Single by Mansun

from the album Six
- B-side: "Can't Afford to Die"; "Spasm of Identity"; "Check Under the Bed"; "GSOH"; "Face in the Crowd"; "The Impending Collapse of It All" (acoustic); "Ski Jump Nose" (acoustic);
- Released: 29 June 1998
- Length: 6:29 (album version); 5:57 (radio edit); 4:41 (short radio edit);
- Label: Parlophone
- Songwriters: Paul Draper; Dominic Chad;
- Producer: Paul Draper

Mansun singles chronology
| "Closed for Business" (1997) | "Legacy" (1998) | "Being a Girl (Part One)" (1998) |

= Legacy (Mansun song) =

1998 single by Mansun

"Legacy" is a song by English rock band Mansun. It was released as both a single and an extended play (EP) from the group's second album, Six, on 29 June 1998. "Legacy" follows a similar template to many of the group's other hits and was also their highest-charting single, peaking at No. 7 in the UK Singles Chart.

==Overview==
"Legacy" was released as the first single from Mansun's second album, Six. It preceded the album by three months, but is somewhat unrepresentative of the overall sound of its parent album. It bears similarities with "Wide Open Space" and "Closed for Business"; two of the band's most popular singles. The song references the Marquis de Sade. The song's name was later used as the title for the group's retrospective compilation Legacy: The Best of Mansun in 2005. The closing refrain "Nobody cares when you're gone" was later reused as the title of a documentary about the group included on DVD editions of the Legacy: The Best of Mansun compilation.

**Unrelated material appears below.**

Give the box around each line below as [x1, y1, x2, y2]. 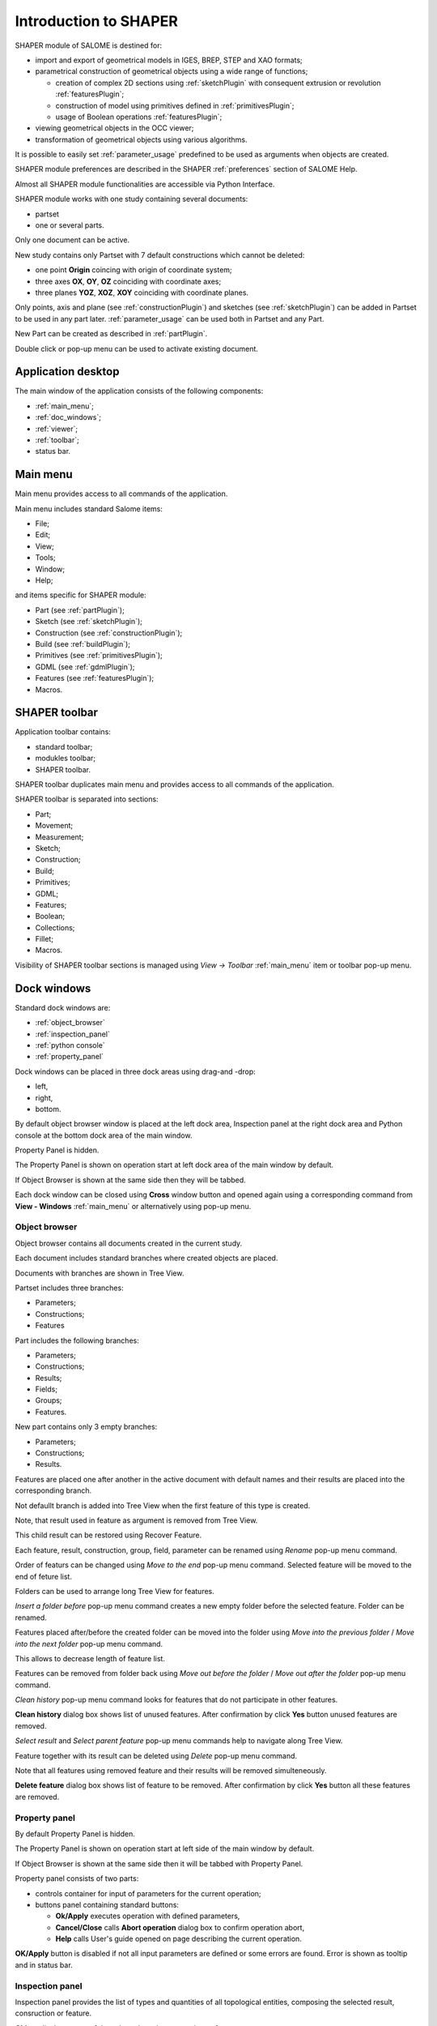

The music video was directed by Mike Mills. After the controversial "Taxloss" video, it is probably their most unconventional and well known video. The video parodies the group and others like themselves, sending up the clichés of male pop and rock bands and the experience of the music industry. The entirety of the video is performed by simplistic and jerkily animated puppets against unconvincing but humorous cardboard backdrops.

==B-sides==
The single was released in the final week of 1998 that allowed singles to have four tracks on each format. The new chart rules were instated the following week that meant that singles could only be eligible to chart with three tracks per format. The four-track EP was nostalgically valued by many musicians; this compromised the Mansun releases, which had offered value and incentives to fans by cramming numerous B-sides on each format. For example, "Legacy" provided a wealth or a plethora of content depending on a person's disposition by having five original B-sides, a remix, two versions of "Legacy" and two acoustic re-recordings across the single's four formats.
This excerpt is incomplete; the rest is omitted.